Plenary One: Ways to Improve Diabetes Outcomes

Panel Discussion

Dr. Irl Hirsch (University of Washington, Seattle, WA): Here’s my problem: I’m seeing these patients and as we’re developing these new tools, our patients can’t afford our old tools. George, I think you come from a better perspective than any of us. In the UK, you’ve really focused on the cost efficacy better than we have in the United States. I think GLP-1 agonists are fabulous drugs, but we don’t see as many using them as I think could benefit from them and I think the main reason is not the nausea but the cost. I’m involved in these clinical trials and I’m amazed at what I see with the research, but how are we going to afford these new tools to treat type 1 and type 2 diabetes when right now we can’t even afford what we’re using even with insulin? George, I think your perspective is maybe a little more mature than the rest of us because you’ve been dealing with this longer than we have.

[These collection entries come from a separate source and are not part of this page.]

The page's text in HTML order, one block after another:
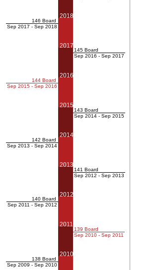
146 Board
Sep 2017 - Sep 2018
144 Board
Sep 2015 - Sep 2016
142 Board
Sep 2013 - Sep 2014
140 Board
Sep 2011 - Sep 2012
138 Board
Sep 2009 - Sep 2010
2018
2017
2016
2015
2014
2013
2012
2011
2010
145 Board
Sep 2016 - Sep 2017
143 Board
Sep 2014 - Sep 2015
141 Board
Sep 2012 - Sep 2013
139 Board
Sep 2010 - Sep 2011
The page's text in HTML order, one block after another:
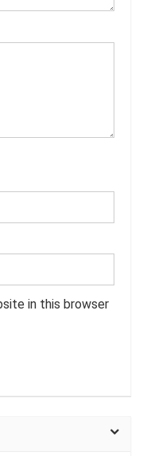
in this browser
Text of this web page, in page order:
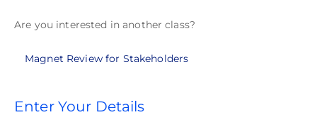
Are you interested in another class?
Magnet Review for Stakeholders
Enter Your Details
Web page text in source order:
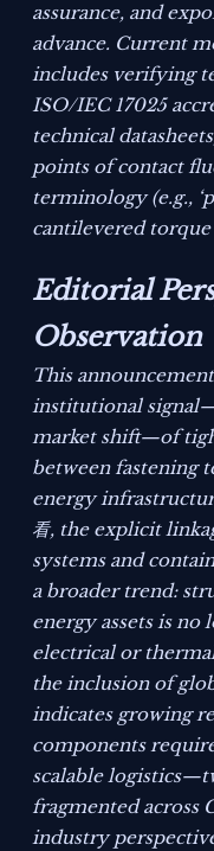
assurance, and
advance. Current
includes verifying
ISO/IEC 17025
technical
points of contact
terminology (e.g.,
cantilevered torque
Editorial
Observation
This
institutional
market shift—of
between fastening
energy
看, the explicit
systems and
a broader trend:
energy assets is no
electrical or
the inclusion of
indicates growing
components
scalable
fragmented across
industry
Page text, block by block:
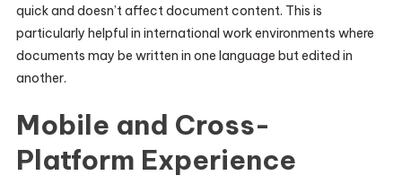
quick and doesn’t affect document content. This is
particularly helpful in international work environments where
documents may be written in one language but edited in
another.
Mobile and Cross-
Platform Experience
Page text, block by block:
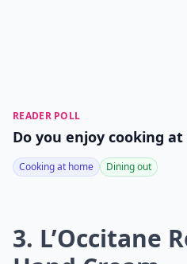
READER POLL
Do you enjoy cooking
Cooking at home Dining out
3. L’Occitane
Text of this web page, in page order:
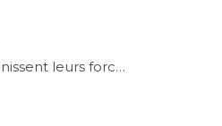
SFG et SSF unissent leurs forces
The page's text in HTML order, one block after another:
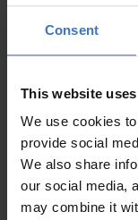
Consent
This website
We use cookies
provide social
We also share
our social media,
may combine it
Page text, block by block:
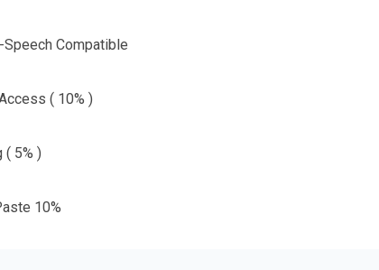
Compatible
( 10% )
( 5% )
10%
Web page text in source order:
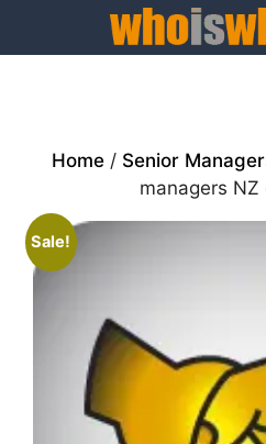
Home / Senior
managers NZ
Sale!

Dr. George Alberti (Imperial College, London, UK): I think by “more mature” you just mean I’m older. [Laughter] It is insane and I have reflected on the cost and whether in fact we shouldn’t be spending money we do have, certainly in the UK, on more patient education and nurse educators and saying, “Ok that comes first.” Then metformin, which is cheap, comes next. And my European colleagues would probably not agree with this but sulfonylureas are still there and still can give a good effect. Be cautious about the further drugs you need. In the very overweight, once you’ve done your education program, then I think there is a very strong case for the GLP-1-type compounds because of the beneficial effects on weight.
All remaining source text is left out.